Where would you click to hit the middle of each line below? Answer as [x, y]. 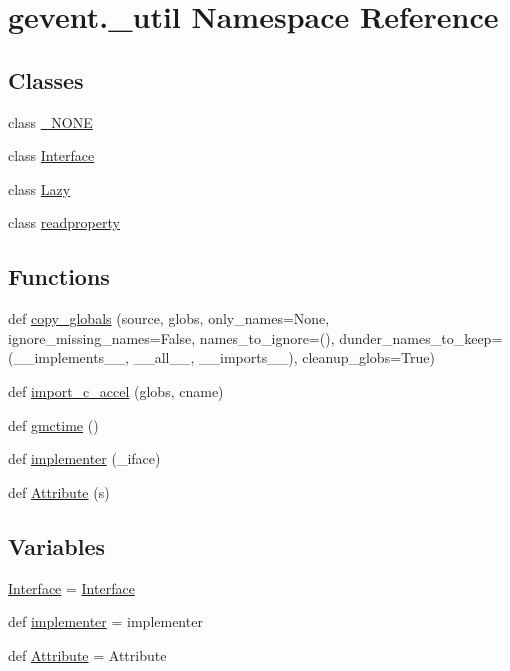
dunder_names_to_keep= [421, 337]
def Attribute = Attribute [87, 654]
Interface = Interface [71, 587]
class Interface [51, 155]
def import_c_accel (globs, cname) [116, 390]
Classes [46, 79]
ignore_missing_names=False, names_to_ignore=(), [171, 337]
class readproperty [64, 222]
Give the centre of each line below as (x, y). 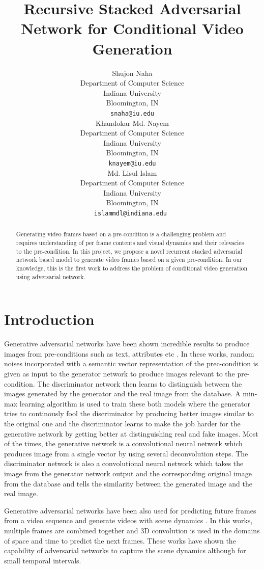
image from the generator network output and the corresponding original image (128, 473)
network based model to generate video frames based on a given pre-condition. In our (129, 260)
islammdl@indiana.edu (130, 213)
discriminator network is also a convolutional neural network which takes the (124, 463)
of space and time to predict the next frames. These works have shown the (120, 540)
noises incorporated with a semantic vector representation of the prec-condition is (131, 363)
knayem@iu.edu (132, 163)
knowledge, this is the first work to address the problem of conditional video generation (132, 268)
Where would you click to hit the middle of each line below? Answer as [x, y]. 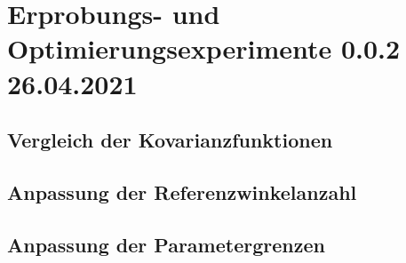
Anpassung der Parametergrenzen [166, 244]
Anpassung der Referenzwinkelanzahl [182, 191]
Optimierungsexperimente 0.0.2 [204, 48]
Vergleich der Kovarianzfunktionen [170, 140]
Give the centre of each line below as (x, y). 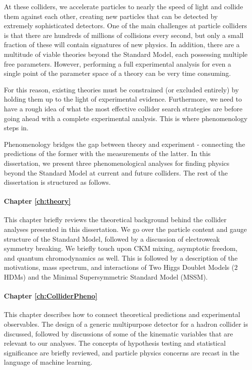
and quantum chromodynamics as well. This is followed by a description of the (121, 257)
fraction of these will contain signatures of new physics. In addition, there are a (122, 44)
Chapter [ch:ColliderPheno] (51, 296)
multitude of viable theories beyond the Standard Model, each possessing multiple (126, 54)
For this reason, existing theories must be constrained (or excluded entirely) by (121, 89)
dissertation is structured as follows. (57, 182)
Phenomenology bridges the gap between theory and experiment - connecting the (125, 144)
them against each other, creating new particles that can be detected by (111, 16)
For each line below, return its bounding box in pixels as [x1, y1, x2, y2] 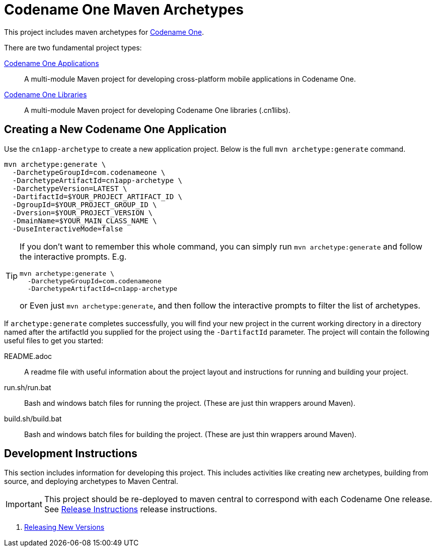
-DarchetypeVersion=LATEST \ [12, 184, 127, 193]
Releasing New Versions [24, 523, 105, 532]
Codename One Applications [4, 58, 99, 68]
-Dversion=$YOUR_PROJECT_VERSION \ [12, 208, 153, 217]
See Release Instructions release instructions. [44, 504, 217, 515]
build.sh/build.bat [4, 414, 62, 423]
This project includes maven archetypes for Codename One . [4, 27, 204, 36]
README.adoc [4, 351, 52, 360]
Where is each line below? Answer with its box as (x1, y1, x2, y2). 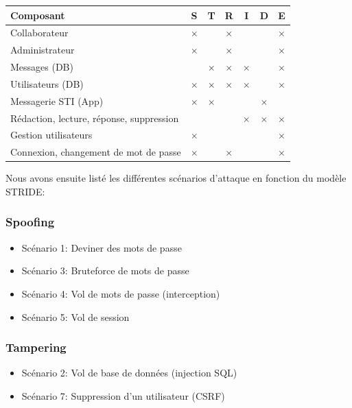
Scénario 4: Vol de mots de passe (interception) (21, 286, 220, 300)
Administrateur (10, 43, 75, 57)
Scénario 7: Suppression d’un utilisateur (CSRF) (21, 388, 225, 403)
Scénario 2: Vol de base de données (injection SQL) (21, 365, 237, 380)
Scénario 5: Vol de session (21, 309, 130, 324)
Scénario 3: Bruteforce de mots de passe (21, 263, 189, 278)
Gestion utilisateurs (10, 128, 93, 142)
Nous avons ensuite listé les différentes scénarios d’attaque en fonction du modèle (5, 171, 347, 185)
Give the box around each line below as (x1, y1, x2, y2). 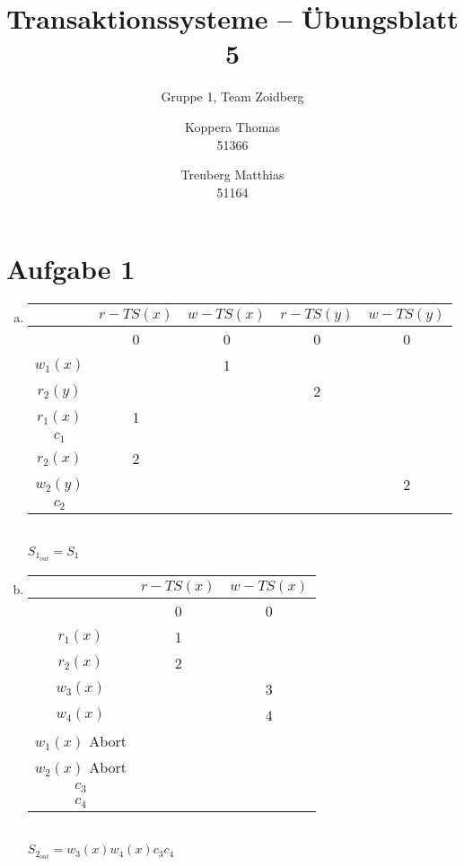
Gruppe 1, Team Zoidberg (161, 87, 304, 106)
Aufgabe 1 (6, 250, 136, 287)
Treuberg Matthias (180, 165, 285, 184)
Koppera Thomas (185, 117, 280, 136)
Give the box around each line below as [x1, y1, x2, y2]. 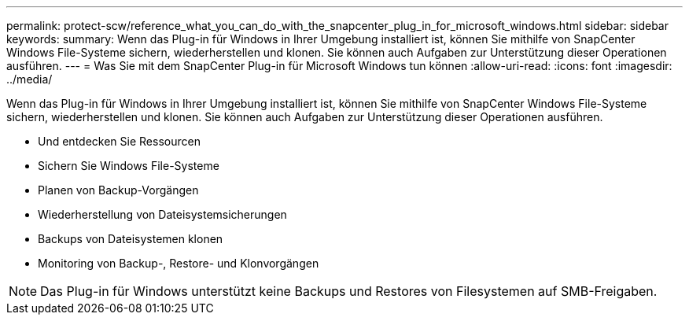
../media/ [6, 72, 53, 86]
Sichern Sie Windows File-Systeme [38, 159, 219, 172]
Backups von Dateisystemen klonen [38, 232, 223, 245]
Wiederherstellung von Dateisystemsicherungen [38, 208, 287, 221]
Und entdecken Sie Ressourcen [38, 135, 201, 148]
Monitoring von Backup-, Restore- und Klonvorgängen [38, 256, 319, 270]
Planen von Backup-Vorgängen [38, 183, 199, 197]
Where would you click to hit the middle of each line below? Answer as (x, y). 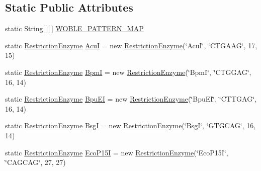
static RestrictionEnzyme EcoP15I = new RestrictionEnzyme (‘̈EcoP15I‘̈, (117, 152)
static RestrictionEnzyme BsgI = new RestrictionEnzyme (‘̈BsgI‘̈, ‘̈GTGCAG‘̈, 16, (130, 125)
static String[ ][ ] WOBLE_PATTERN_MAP (74, 28)
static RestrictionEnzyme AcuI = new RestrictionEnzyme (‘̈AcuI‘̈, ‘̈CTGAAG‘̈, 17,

**What is expected**
Reproduce the listing above only between the lines holding "multitude of viable" and "Where is each", inclusive. Every line must match exactly, and pictures are dropped.

**Result**
multitude of viable theories beyond the Standard Model, each possessing multiple (126, 54)
For this reason, existing theories must be constrained (or excluded entirely) by (121, 89)
dissertation is structured as follows. (57, 182)
Phenomenology bridges the gap between theory and experiment - connecting the (125, 144)
them against each other, creating new particles that can be detected by (111, 16)
For each line below, return its bounding box in pixels as [x1, y1, x2, y2] 
-DarchetypeVersion=LATEST \ [12, 184, 127, 193]
Releasing New Versions [24, 523, 105, 532]
Codename One Applications [4, 58, 99, 68]
-Dversion=$YOUR_PROJECT_VERSION \ [12, 208, 153, 217]
See Release Instructions release instructions. [44, 504, 217, 515]
build.sh/build.bat [4, 414, 62, 423]
This project includes maven archetypes for Codename One . [4, 27, 204, 36]
README.adoc [4, 351, 52, 360]
Where is each line below? Answer with its box as (x1, y1, x2, y2). 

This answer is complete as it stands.